FFTW / fftw3

GNU General Public License v2.0
2.67k stars 652 forks source link

Cross compiling FFTW for ARM Neon #280

Open damaBeugXam opened 2 years ago

damaBeugXam commented 2 years ago

I am trying to compile FFTW3 to run on ARM Neon (More precisely, on a Cortex a-53). The build env is x86_64-pokysdk-lunix, The host env is aarch64-poky-lunix. I am using the aarch64-poky-linux-gcc compiler. I used the following command at first: image The compiler did not support the -mfloat-abi=softfp and the -mfpu=neon. It also did not let me define the path to the sysroot this way. Then used the following command: image This command succeeded with this config log and this config.h. Then I used the command make then make install. I then copied my shared library file into my host env and used fftwf_ instead of fftw_ in my code base. The final step was to recompile the program. I ran a test and compared the times for both algorithm using <sys/resource.h>. I also used the fftw[f]_forget_wisdom() on both algorithms so that It can be fair. However, I am not getting a speedup. I believe that using an SIMD architecture (NEON in our case) would accelerate the FFTW library. I would really appreciate if anyone can point out something that I am doing wrong so that I can try a fix and see if I can get the performance boost I am looking for.

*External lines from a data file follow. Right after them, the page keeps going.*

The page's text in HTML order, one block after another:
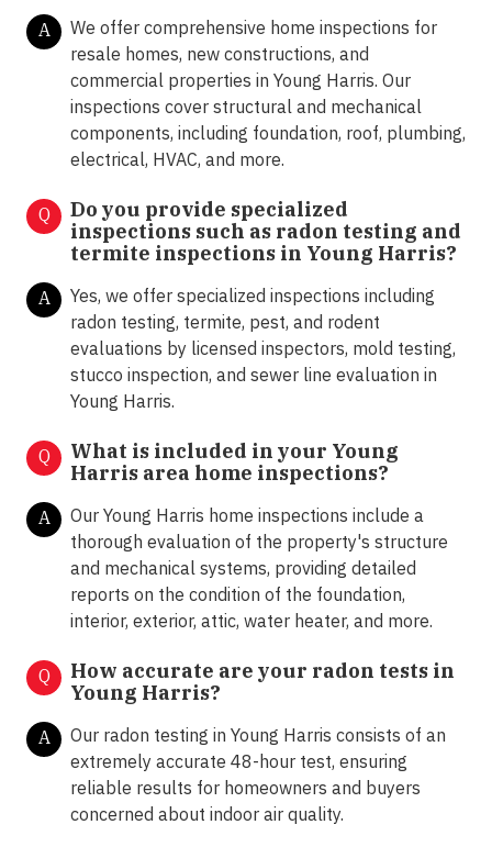
A
We offer comprehensive home inspections for
resale homes, new constructions, and
commercial properties in Young Harris. Our
inspections cover structural and mechanical
components, including foundation, roof, plumbing,
electrical, HVAC, and more.
Q
Do you provide specialized
inspections such as radon testing and
termite inspections in Young Harris?
A
Yes, we offer specialized inspections including
radon testing, termite, pest, and rodent
evaluations by licensed inspectors, mold testing,
stucco inspection, and sewer line evaluation in
Young Harris.
Q What is included in your Young
Harris area home inspections?
A
Our Young Harris home inspections include a
thorough evaluation of the property's structure
and mechanical systems, providing detailed
reports on the condition of the foundation,
interior, exterior, attic, water heater, and more.
Q
How accurate are your radon tests in
Young Harris?
A
Our radon testing in Young Harris consists of an
extremely accurate 48-hour test, ensuring
reliable results for homeowners and buyers
concerned about indoor air quality.

rdolbeau commented 2 years ago

(a) efficient use of SIMD & scalar requires planning with 'measure' or higher and not 'estimate' (although 'estimate' will likely favor SIMD over scalar); (b) you can use fftw_print_plan() to see the plan and check NEON is being used; the format is not very readable, but codelets appear as 'n1_16' and similar with SIMD as suffix, such as 'n1_16_neon' ; if NEON is not used, try with both 'estimate' and 'measure' as the library will ignore SIMD in 'measure' mode if it's not faster than scalar; (c) the A53 may not have any significant performance advantage running NEON code over regular scalar code; it was designed for mobile efficiency rather than FP performance (and it's nearly a decade old by now). I don't have numbers for the A53, but for instance the A7 took 4x as long to do 4x (Q-form) FP32 SIMD as to do scalar FP32, so NEON isn't very useful on the A7 except for the extra register space.